Requirement —
In the entries that follow, the first line to write out is the one containing "you are granted by the board administrator.", and the last is the one containing "an easy way". Reproduce that stretch exactly, with nothing before or after it.

Excerpted data —
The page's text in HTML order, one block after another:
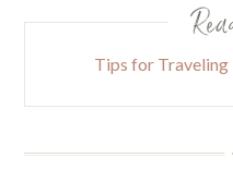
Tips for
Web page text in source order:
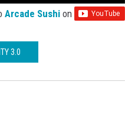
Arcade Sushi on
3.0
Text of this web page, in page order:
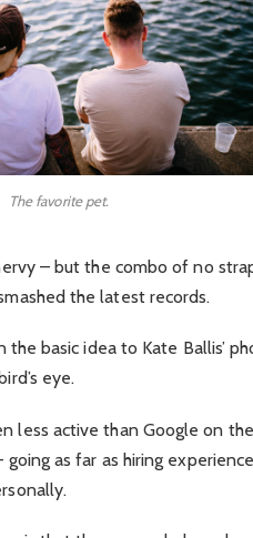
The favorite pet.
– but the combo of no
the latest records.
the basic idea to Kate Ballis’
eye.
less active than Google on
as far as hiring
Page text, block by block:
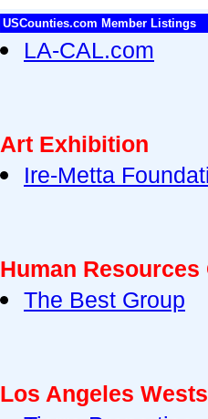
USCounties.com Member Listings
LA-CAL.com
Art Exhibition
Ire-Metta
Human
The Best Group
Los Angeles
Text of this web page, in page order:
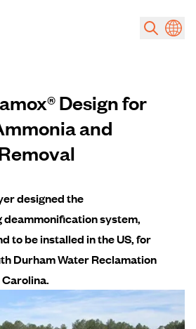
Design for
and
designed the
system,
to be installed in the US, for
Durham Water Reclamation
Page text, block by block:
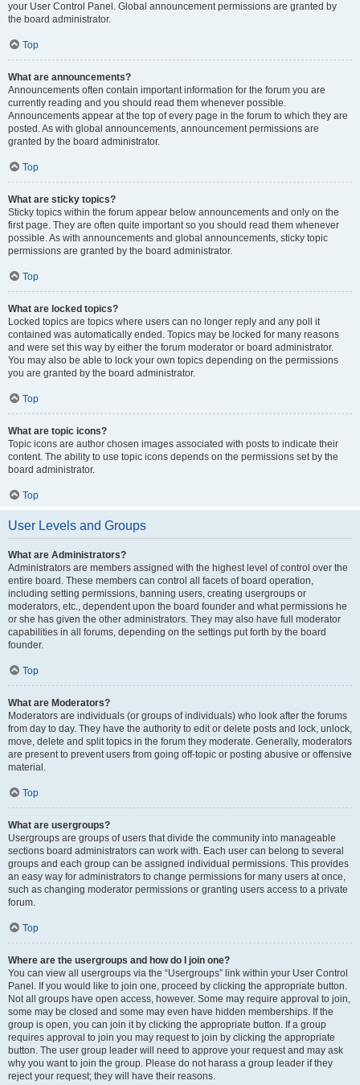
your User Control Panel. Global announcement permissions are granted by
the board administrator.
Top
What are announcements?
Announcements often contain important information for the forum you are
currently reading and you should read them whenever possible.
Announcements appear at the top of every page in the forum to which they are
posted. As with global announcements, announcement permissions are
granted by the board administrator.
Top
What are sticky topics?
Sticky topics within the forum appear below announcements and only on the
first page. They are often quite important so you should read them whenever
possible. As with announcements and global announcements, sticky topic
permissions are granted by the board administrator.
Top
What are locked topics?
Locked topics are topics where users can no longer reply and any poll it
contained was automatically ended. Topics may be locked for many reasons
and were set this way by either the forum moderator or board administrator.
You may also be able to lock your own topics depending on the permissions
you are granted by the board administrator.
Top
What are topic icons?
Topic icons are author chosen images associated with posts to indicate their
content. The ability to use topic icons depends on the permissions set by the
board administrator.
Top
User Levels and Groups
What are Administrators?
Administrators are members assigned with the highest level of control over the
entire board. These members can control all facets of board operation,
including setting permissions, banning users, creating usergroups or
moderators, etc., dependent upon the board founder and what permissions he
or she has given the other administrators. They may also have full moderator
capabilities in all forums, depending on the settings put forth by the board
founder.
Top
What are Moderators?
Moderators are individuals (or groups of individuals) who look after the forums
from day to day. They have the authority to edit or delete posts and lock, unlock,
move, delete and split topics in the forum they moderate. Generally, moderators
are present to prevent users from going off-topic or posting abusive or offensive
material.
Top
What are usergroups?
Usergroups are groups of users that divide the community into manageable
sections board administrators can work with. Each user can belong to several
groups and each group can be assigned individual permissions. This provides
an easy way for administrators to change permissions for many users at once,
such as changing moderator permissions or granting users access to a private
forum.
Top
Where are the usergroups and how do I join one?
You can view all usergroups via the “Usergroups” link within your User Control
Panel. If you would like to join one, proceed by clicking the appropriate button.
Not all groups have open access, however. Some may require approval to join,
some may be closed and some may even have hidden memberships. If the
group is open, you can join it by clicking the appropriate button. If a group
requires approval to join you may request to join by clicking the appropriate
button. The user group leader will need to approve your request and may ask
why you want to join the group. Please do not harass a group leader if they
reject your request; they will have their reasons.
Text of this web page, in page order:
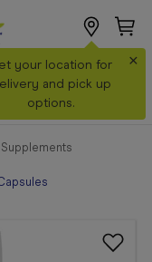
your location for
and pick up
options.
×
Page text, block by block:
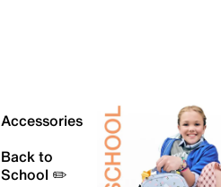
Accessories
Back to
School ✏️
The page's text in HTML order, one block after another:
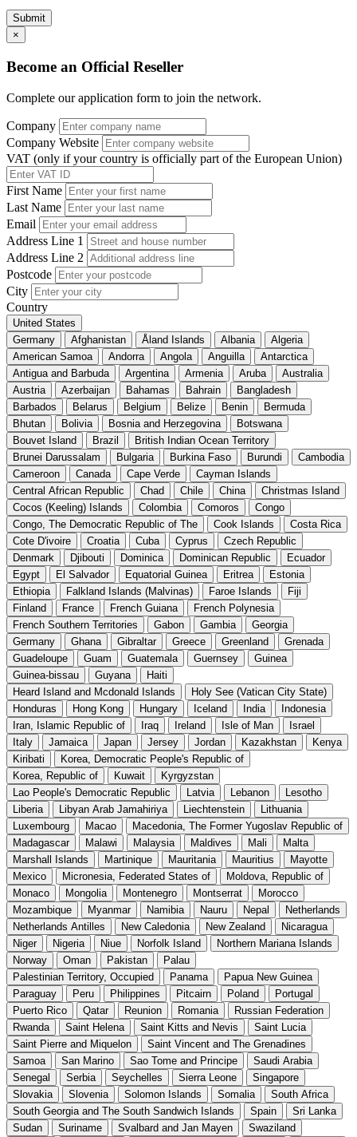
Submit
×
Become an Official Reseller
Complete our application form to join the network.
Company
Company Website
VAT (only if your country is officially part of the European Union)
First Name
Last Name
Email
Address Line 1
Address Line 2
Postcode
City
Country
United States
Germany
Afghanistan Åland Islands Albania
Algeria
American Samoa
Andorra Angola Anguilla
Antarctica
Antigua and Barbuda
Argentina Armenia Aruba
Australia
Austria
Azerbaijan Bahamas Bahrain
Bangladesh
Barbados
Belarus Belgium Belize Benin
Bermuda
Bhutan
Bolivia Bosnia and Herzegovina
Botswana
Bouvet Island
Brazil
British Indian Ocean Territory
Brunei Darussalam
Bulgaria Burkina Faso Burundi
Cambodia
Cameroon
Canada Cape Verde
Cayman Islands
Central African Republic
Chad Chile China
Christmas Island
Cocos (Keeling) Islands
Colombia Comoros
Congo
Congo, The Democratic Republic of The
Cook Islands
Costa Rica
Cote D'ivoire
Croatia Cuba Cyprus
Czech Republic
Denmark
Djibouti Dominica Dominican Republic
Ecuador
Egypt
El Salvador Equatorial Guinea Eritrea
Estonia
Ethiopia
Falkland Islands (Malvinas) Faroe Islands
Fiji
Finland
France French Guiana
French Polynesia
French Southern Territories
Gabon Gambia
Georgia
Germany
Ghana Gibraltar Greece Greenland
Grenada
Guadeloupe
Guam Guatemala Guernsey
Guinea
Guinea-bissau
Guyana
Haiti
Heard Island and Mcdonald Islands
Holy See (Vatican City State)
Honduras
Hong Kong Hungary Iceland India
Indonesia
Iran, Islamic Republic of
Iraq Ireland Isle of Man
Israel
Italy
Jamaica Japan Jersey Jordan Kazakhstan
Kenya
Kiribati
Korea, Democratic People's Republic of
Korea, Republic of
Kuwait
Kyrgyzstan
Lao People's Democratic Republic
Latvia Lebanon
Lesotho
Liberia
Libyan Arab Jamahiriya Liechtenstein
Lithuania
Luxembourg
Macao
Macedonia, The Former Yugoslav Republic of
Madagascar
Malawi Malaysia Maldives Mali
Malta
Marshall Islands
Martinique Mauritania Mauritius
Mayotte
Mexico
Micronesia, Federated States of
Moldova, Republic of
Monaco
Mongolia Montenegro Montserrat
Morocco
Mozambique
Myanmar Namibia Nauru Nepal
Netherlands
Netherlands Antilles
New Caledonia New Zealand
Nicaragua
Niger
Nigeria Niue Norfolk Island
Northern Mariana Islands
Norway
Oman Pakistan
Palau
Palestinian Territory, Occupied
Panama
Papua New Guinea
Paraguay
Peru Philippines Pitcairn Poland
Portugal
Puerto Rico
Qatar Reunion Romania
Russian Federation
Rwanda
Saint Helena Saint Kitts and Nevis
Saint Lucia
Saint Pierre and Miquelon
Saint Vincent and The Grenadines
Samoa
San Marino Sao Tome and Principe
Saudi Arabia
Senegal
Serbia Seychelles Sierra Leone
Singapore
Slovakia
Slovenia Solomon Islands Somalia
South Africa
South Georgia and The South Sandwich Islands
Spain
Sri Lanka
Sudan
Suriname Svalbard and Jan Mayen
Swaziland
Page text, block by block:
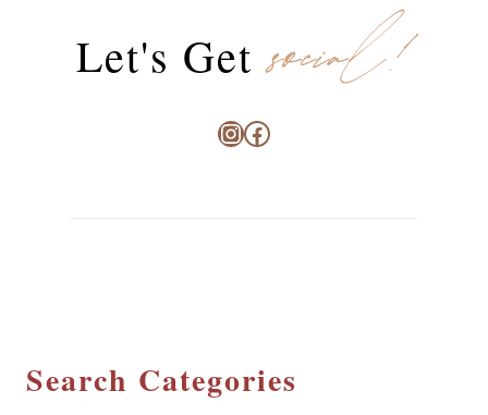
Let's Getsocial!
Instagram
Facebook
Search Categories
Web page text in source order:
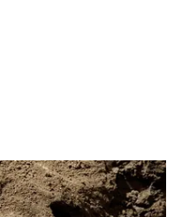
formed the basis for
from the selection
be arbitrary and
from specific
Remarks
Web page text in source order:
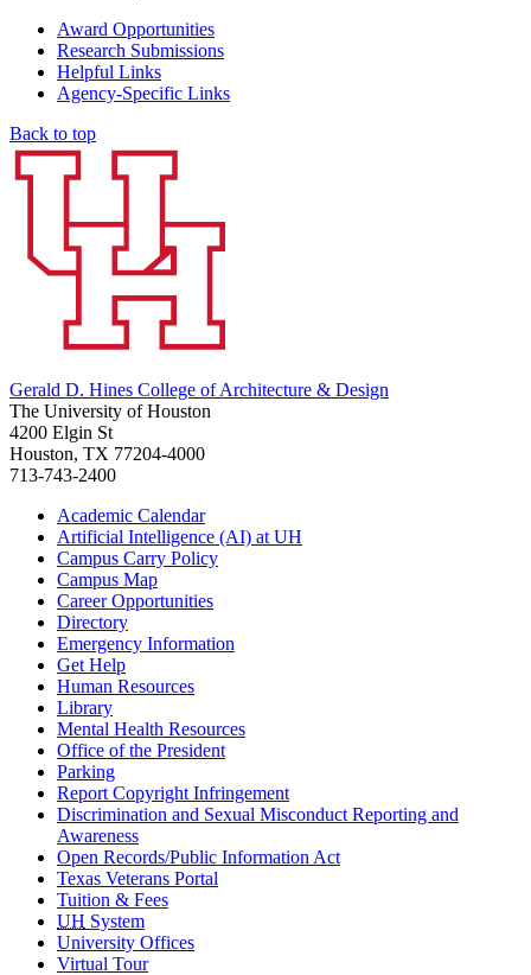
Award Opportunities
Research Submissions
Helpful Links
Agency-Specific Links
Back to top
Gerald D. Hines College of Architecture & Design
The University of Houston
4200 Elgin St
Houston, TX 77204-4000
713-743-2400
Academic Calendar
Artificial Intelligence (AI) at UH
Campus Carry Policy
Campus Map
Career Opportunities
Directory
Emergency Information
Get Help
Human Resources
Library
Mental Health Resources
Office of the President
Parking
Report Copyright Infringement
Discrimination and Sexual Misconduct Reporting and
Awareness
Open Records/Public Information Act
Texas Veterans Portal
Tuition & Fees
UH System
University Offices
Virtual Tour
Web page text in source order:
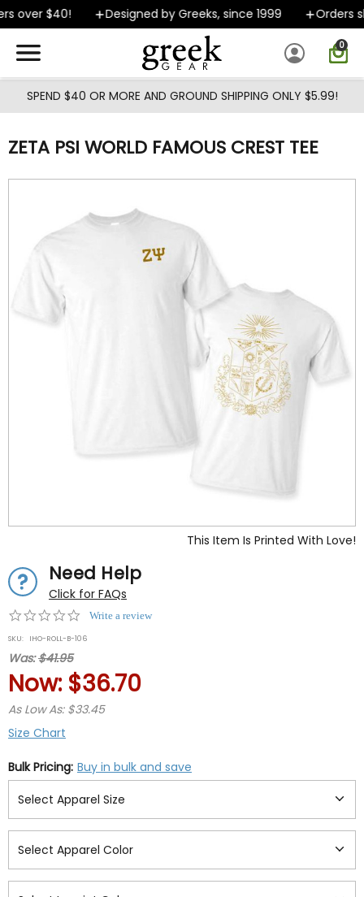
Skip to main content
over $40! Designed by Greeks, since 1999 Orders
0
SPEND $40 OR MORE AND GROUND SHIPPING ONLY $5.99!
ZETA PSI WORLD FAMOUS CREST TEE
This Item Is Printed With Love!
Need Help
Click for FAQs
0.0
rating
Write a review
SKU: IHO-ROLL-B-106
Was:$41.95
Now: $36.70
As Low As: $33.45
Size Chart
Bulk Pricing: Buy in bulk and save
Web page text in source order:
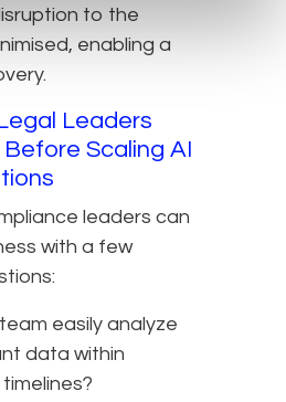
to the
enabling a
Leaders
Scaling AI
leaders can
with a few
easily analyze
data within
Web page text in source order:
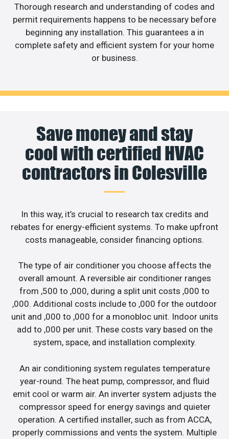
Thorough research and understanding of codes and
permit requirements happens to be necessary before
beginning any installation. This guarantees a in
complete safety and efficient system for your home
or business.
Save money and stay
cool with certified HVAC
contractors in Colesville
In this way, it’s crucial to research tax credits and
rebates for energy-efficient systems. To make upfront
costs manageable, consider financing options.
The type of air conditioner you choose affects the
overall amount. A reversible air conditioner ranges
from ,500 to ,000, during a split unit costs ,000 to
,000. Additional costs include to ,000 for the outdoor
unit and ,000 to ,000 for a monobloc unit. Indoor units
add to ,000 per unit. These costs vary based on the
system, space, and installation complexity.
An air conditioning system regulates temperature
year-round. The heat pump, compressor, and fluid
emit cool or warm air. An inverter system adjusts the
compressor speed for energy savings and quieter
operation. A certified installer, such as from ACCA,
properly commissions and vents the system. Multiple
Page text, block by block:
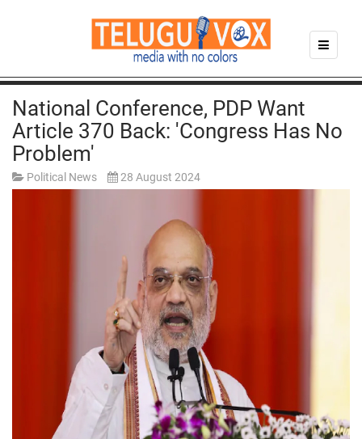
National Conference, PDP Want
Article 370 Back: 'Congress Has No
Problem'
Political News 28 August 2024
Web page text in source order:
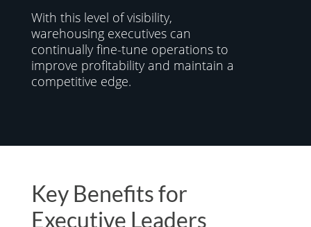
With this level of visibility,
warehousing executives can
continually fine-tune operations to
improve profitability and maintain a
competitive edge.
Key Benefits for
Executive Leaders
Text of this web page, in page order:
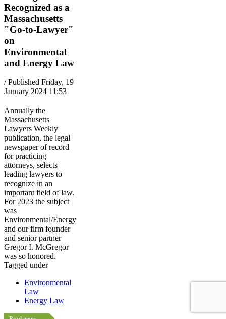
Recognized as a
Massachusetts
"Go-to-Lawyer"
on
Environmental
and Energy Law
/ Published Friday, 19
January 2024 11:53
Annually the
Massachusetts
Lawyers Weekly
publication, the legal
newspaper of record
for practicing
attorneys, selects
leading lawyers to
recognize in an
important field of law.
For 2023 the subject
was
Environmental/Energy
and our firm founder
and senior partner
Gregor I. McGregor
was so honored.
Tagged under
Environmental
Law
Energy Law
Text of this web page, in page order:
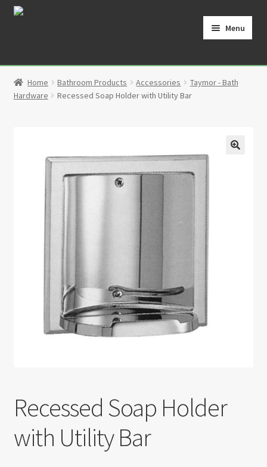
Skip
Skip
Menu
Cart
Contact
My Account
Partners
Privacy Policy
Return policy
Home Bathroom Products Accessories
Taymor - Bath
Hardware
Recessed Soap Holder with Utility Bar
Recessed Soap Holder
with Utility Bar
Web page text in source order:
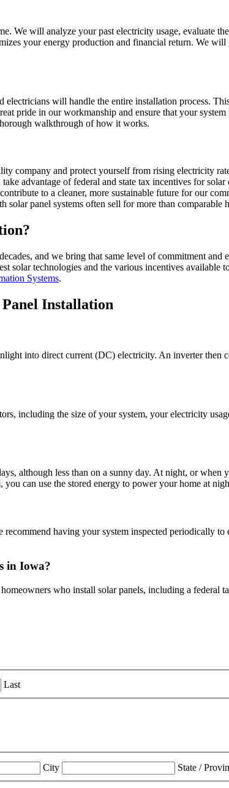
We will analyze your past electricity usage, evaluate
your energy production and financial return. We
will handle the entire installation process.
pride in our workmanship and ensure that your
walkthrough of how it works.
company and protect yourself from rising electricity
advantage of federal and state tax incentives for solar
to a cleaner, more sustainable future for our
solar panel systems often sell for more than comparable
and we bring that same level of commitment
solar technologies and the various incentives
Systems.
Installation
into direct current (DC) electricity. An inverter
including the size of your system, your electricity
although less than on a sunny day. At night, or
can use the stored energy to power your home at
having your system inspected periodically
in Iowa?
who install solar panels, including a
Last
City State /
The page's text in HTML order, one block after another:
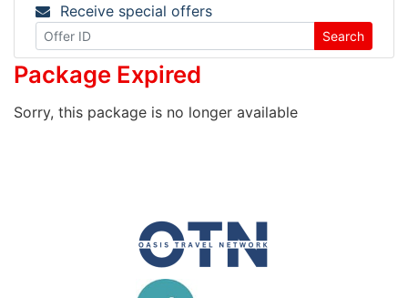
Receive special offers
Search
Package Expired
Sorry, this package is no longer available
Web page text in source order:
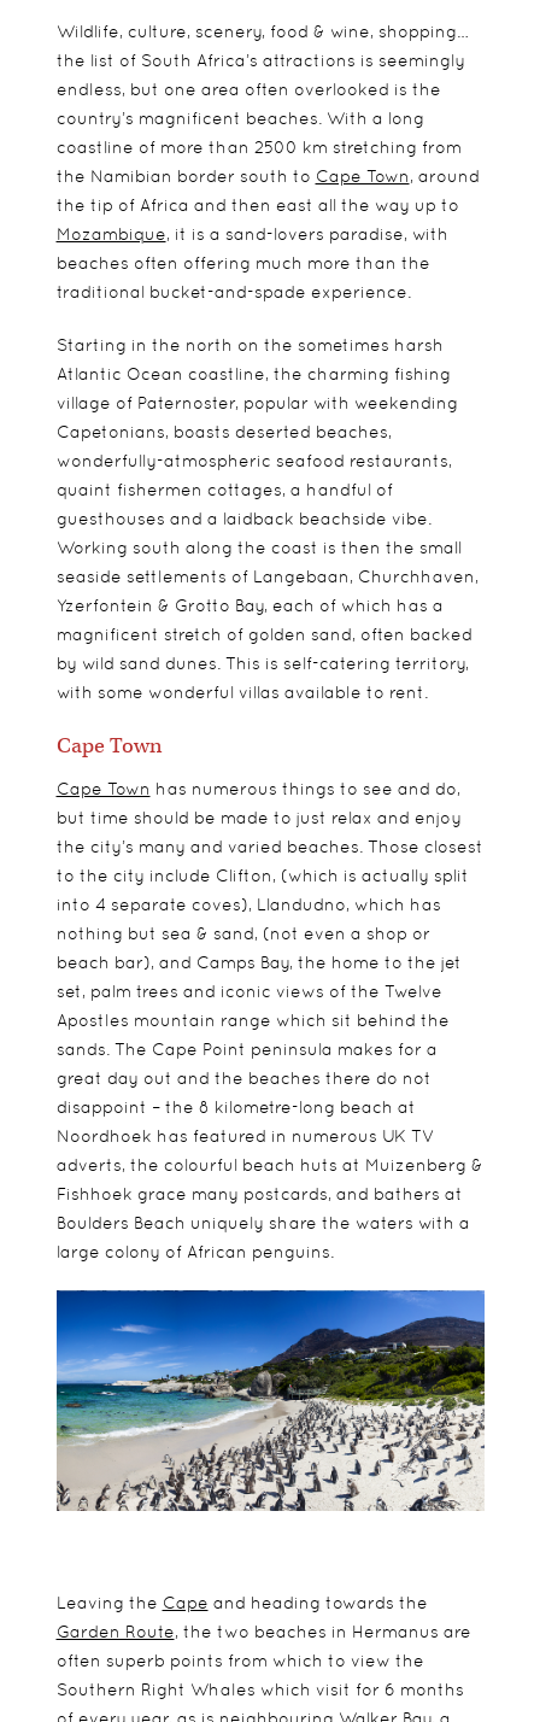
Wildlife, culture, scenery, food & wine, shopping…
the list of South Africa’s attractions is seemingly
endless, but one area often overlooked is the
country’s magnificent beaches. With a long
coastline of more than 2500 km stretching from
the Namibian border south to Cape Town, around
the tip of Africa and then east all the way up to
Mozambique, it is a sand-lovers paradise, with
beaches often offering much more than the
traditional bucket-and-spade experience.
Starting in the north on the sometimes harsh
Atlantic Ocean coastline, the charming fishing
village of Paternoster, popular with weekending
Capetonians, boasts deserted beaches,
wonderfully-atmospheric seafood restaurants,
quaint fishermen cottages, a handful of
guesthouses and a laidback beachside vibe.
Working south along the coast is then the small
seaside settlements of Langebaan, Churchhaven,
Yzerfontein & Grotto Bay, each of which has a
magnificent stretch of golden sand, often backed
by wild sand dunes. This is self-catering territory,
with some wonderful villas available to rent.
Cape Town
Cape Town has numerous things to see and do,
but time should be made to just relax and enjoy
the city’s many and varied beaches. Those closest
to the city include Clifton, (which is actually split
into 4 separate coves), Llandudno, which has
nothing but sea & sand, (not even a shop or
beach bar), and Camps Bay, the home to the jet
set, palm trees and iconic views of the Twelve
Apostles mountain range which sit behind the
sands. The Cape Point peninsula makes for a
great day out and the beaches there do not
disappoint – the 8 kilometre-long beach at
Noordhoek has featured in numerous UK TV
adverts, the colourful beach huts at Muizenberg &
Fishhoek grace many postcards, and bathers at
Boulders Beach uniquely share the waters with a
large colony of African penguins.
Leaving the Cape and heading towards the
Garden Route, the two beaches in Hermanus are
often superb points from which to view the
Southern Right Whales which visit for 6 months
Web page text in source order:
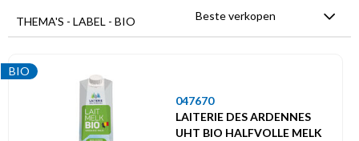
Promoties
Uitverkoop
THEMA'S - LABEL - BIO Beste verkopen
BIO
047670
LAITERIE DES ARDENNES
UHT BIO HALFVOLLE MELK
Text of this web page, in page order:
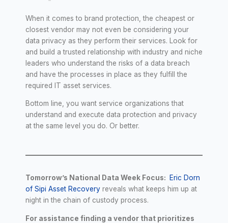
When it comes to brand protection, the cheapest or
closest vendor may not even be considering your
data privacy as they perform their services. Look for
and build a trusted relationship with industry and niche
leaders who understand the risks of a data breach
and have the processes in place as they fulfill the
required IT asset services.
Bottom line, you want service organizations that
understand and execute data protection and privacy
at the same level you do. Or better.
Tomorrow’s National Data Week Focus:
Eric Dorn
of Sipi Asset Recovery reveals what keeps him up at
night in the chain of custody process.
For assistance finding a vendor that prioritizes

Solution for this problem —
you are granted by the board administrator.
Top
What are topic icons?
Topic icons are author chosen images associated with posts to indicate their
content. The ability to use topic icons depends on the permissions set by the
board administrator.
Top
User Levels and Groups
What are Administrators?
Administrators are members assigned with the highest level of control over the
entire board. These members can control all facets of board operation,
including setting permissions, banning users, creating usergroups or
moderators, etc., dependent upon the board founder and what permissions he
or she has given the other administrators. They may also have full moderator
capabilities in all forums, depending on the settings put forth by the board
founder.
Top
What are Moderators?
Moderators are individuals (or groups of individuals) who look after the forums
from day to day. They have the authority to edit or delete posts and lock, unlock,
move, delete and split topics in the forum they moderate. Generally, moderators
are present to prevent users from going off-topic or posting abusive or offensive
material.
Top
What are usergroups?
Usergroups are groups of users that divide the community into manageable
sections board administrators can work with. Each user can belong to several
groups and each group can be assigned individual permissions. This provides
an easy way for administrators to change permissions for many users at once,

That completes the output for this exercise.